As a presidential candidate, Mr. Biden consistently warned of the hard times that were ahead, even as he pledged that combating the virus would be his No. 1 priority if he were elected. Now, a month into his term in office, he owns the response. And he is already facing critics who question whether he set the bar for vaccinations too low, and if he is moving too slowly to clear roadblocks to getting millions of Americans vaccinated every day.
The average now is about 1.7 million vaccines administered daily, which the White House press secretary, Jen Psaki, noted on Monday was roughly twice the daily vaccination pace as when Mr. Biden was inaugurated.
And by Monday, the number of Covid deaths being reported, on average, on most days was cut by roughly half since the peak of more than 3,300 in January. The slowing came as a relief, but scientists said variants of the virus made it difficult to project the future of the pandemic, and both Mr. Biden’s new team of medical advisers and historians cautioned against turning away from the scale of the country’s losses.
“We continue to see trends head in the right direction, but cases, hospital admissions and deaths remain at very high levels,” Dr. Rochelle Walensky, the director of the Centers for Disease Control and Prevention, told reporters on Monday at the daily briefing on the virus that Mr. Biden has initiated. While average daily infections have dropped over 70 percent since January’s peak, she said, “cases remain significantly elevated.”
Andy Slavitt, a senior adviser to Mr. Biden, opened Monday’s Covid-19 briefing with a reminder that the country was about to reach “a grim milestone.”
“Everyone lost is someone whose life and gifts were cut short,” Mr. Slavitt said. “Our hearts go out to all of those who are grieving loved ones who are so deeply missed. For those of us in the administration, the occasion makes us more determined to turn the tide on Covid-19 so the losses can subside and the healing can begin.”
With him was Dr. Anthony S. Fauci, the government’s top infectious disease specialist, who predicted at the end of last March, at a time when there were slightly more than 2,000 Americans lost to Covid-19, that as many as 200,000 Americans might die of the disease — a number that seemed astronomical at the time. Today, it would look like a blessing.
“As sobering a number as that is, we should be prepared for it,” Dr. Fauci said at the time.
In an interview on Monday on ABC’s “Good Morning America,” Dr. Fauci said that while some of the devastation was inevitable, much of it could have been avoided.
“It’s so tough to just go back and try and, you know, do a metaphorical autopsy on how things went. It was just bad. It is bad now,” Dr. Fauci said, adding, “If you look back historically, we’ve done worse than most any other country, and we’re a highly developed, rich country.”

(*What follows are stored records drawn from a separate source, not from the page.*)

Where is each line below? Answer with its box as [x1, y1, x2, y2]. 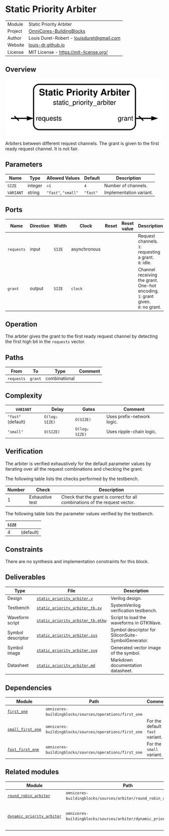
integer [27, 182, 43, 188]
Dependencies [5, 683, 52, 692]
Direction [30, 223, 50, 229]
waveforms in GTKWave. [110, 620, 162, 626]
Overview [5, 65, 37, 73]
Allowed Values [46, 175, 80, 181]
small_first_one [7, 727, 42, 732]
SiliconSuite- [110, 632, 138, 638]
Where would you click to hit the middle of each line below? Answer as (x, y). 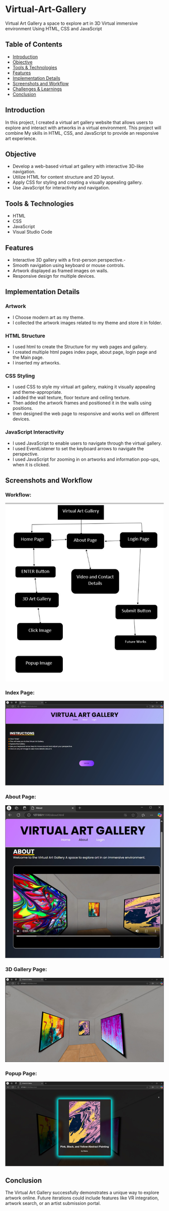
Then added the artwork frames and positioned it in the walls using (82, 403)
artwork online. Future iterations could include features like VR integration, (82, 1198)
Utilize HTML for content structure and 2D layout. (63, 177)
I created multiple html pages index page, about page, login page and (84, 352)
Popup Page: (21, 1073)
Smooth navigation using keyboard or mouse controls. (68, 265)
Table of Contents (34, 45)
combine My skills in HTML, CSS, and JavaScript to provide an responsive (82, 133)
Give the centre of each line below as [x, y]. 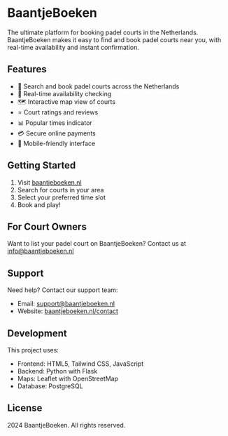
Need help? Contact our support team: [63, 290]
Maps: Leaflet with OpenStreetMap [68, 378]
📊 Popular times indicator [55, 123]
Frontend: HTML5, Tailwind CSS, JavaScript [80, 364]
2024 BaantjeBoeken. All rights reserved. [66, 425]
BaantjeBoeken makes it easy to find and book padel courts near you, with [114, 39]
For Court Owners [47, 226]
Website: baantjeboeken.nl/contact [68, 311]
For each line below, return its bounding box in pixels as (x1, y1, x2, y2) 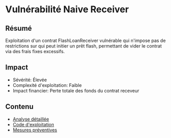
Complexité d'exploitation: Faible (12, 82, 82, 88)
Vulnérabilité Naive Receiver (5, 4, 129, 15)
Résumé (5, 24, 32, 33)
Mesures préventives (12, 127, 57, 133)
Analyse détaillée (12, 116, 50, 122)
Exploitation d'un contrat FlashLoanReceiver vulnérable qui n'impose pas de (5, 37, 166, 43)
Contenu (5, 102, 34, 111)
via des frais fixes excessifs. (5, 49, 65, 54)

The last public health disaster of comparable proportions was the 1918 influenza pandemic, which is estimated to have killed about 675,000 Americans. Nancy K. Bristow, the chairwoman of the history department at the University of Puget Sound and the author of “American Pandemic: The Lost Worlds of the 1918 Influenza Epidemic,” drew a lesson from that.
“There will be a real drive to say, ‘Look how well we’re doing,’” she said, warning against inclinations now to “rewrite this story into another story of American triumph.”
“Many people are dead and a lot of people are suffering,” Dr. Bristow said. “It will be very important that we acknowledge the losses in public ways.”
And that was what the president was trying to do.